This article was published:

Norman Edward Thomas Jones (1904-1972), businessman, was born on 2 August 1904 at Petersham, Sydney, son of Edward Jacob Jones, commercial traveller, and his wife Eliza Esther, née Swain, both Australian born. Following Edward's death in 1906, the family moved to Newcastle, New South Wales. Educated at Hamilton and Cooks Hill high schools, Norman studied part time at Newcastle Technical College (Dip.Chem., 1925) where he won a bronze medal for the highest academic results in chemistry in the State's technical colleges. At St Andrew's Presbyterian Church, Newcastle, on 17 November 1928 he married Mabel Elizabeth Swainson.

In February 1920 Jones had joined the Broken Hill Proprietary Co. Ltd as an office-boy at its Newcastle steelworks. Next year he moved to the chemical laboratory as a junior chemist and in 1926 was sent to the open hearth department to learn steelmaking. In 1933 he was promoted to the manager's office at the steelworks as assistant to the production superintendent.

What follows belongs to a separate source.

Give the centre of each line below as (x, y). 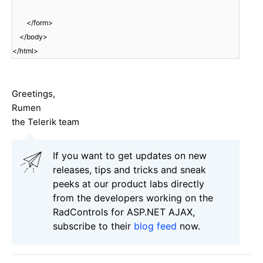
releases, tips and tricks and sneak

He was transferred back to the open hearth department in 1934 as assistant-superintendent, and in the following year studied steelmaking in Europe and the United States of America. From 1936, as a special cadet, he gained eighteen months general experience working throughout Australia in a range of areas in B.H.P. Two years later he was appointed technical assistant to the general manager Leslie Bradford at the company's head office in Melbourne. With Bradford, he played a key role in the management of B.H.P. during World War II and was appointed assistant general manager in 1943.

After A. S. Hoskins retired in 1949, Jones became a director of B.H.P.'s subsidiary, Australian Iron & Steel Ltd. In February 1950 he was appointed that company's managing director. In the same month, when Essington Lewis stepped down, Jones replaced him as chief general manager of B.H.P. He was appointed managing director and joined the B.H.P. board in January 1952. He also joined the board's finance committee on its establishment in 1959. Lewis's retirement as chief general manager and the death of the company's chairman Harold Darling in the same year had marked the beginning of a new era in B.H.P. Lewis had been the company's chief executive-officer since 1921 and Darling its chairman from 1922. Both men had formidable personalities and Lewis's reputation for ruling the company with a rod of iron was legendary.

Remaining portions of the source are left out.